Against this background, the decision of the Celle Higher Regional Court is ambivalent from the bidder’s point of view. It can be interpreted as an appeal for maximum restraint; whereby this view is associated with considerable risks if the case law falls back on a mixed, objective-subjective standard and/or even the early submission of supplementary offers, which even the bidder who remains silent in the award procedure will hardly be able to avoid, is regarded as sufficient evidence. The decision could therefore also be seen as an incentive to speak up in the award procedure.
One thing the decision is certainly not: an outlier or an isolated case.
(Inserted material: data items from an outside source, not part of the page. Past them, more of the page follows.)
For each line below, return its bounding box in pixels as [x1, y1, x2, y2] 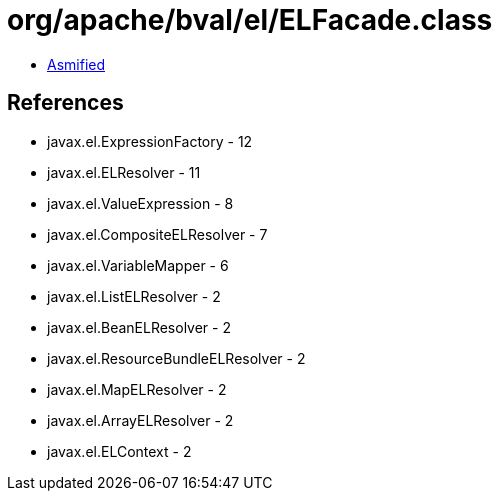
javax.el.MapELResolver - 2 [47, 380, 227, 398]
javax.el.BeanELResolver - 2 [47, 318, 231, 336]
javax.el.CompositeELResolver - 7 [47, 225, 268, 243]
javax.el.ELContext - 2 [47, 442, 192, 460]
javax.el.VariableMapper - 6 [47, 256, 229, 274]
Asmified [47, 55, 106, 73]
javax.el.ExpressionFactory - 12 [47, 132, 253, 150]
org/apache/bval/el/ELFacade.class [7, 3, 493, 37]
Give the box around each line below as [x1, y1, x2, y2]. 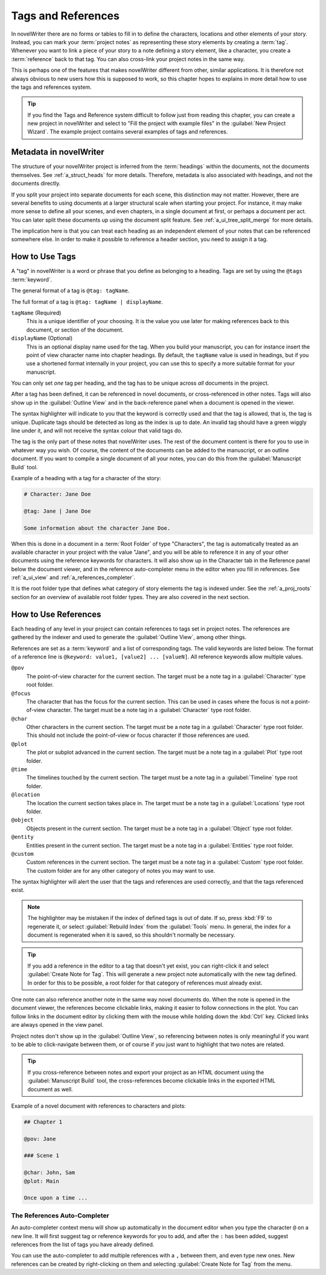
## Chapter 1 [24, 1118, 63, 1125]
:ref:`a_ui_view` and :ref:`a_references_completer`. [11, 574, 136, 581]
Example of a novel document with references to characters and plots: [11, 1102, 187, 1110]
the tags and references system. [11, 83, 92, 91]
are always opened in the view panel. [11, 1021, 104, 1029]
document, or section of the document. [26, 326, 124, 333]
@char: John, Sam [24, 1169, 75, 1176]
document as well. [27, 1085, 73, 1093]
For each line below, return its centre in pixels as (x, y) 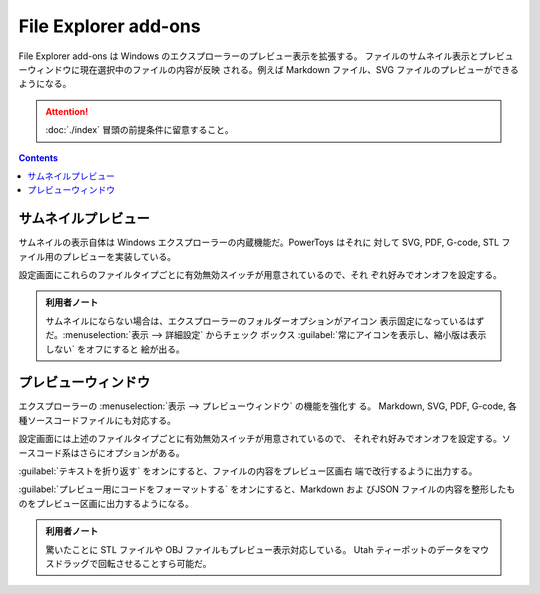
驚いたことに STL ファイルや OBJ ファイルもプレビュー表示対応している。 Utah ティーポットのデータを (258, 549)
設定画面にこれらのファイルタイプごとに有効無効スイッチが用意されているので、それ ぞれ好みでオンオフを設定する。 (260, 274)
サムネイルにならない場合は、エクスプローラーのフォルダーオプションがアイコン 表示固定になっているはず (265, 321)
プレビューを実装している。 (119, 256)
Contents (38, 157)
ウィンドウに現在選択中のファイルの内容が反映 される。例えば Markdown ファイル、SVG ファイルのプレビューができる (272, 69)
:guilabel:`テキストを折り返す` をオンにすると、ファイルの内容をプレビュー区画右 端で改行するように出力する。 (248, 471)
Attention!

It is the third decision of the Celle Higher Regional Court, with which the bidder and later contractor is to be assigned more responsibility in the award procedure (see Celle Higher Regional Court, judgment of 02.10.2019, 14 U 171 / 18; Celle Higher Regional Court, judgment of 31 January 2017, 14 U 200/15). This may indicate a paradigm shift.
*This legal tip is not a substitute for legal advice in individual cases. By its very nature, it is incomplete, nor is it specific to your case, and it also represents a snapshot in time, as legal principles and case law change over time. It cannot and does not cover all conceivable constellations, serves entertainment and initial orientation purposes and is intended to motivate you to clarify legal issues at an early stage, but not to discourage you from doing so.